Here is a part of my code: [C0, C1] = setup_elimination_template(H); b_ind = [1102, 2248, 3394, 4540, 5686, 6832, 7978, 9124, 10270, 11416, 12562, 13708, 14854, 16000, 17146, 18292, 19438, 20584, 21730, 22876, 24022, 25168, 26314, 27460, 28606, 29752, 30898, 32044, 33190, 34336, 35482, 36628, 37774, 38920, 40066, 41212, 42358, 43504, 44650, 45796, 46942, 48088, 49234, 50380]; b = zeros(1145, 44); b(b_ind) = -1; alpha = C0' \ b;
At this line alpha = C0' \ b;, MATLAB indicates that the matrix C0 is ill-conditioned with a large condition number. This makes the solution numerically unstable.

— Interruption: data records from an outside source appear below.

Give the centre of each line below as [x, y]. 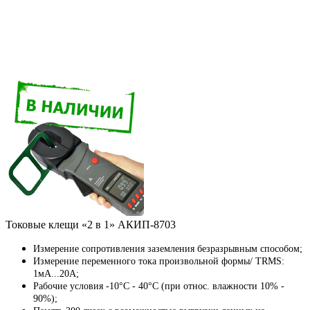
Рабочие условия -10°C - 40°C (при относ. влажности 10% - [159, 286]
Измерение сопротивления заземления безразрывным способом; [168, 249]
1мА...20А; [56, 274]
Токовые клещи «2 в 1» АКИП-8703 [91, 225]
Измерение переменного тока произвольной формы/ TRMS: [159, 262]
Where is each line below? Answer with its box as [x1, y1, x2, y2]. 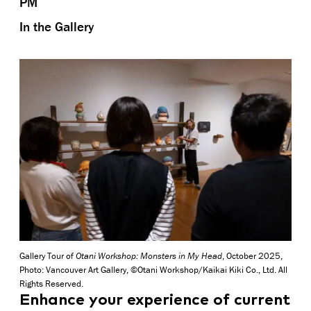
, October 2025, [222, 249, 283, 262]
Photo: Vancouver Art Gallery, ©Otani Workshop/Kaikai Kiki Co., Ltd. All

Question: What can I do to improve the accuracy of the solution, given the ill-conditioned nature of C0? Is there a way to mitigate the problem and make the solver more reliable as the data grows?
Hi I havn't touched this code for long time and might forget the details. Probably two reasons related:
- [1145, 1345] is very large and it is easy to have numerical issue with such large matrix.
- Check if you generate your Zp samples correctly s.t. all constraints are obeyed.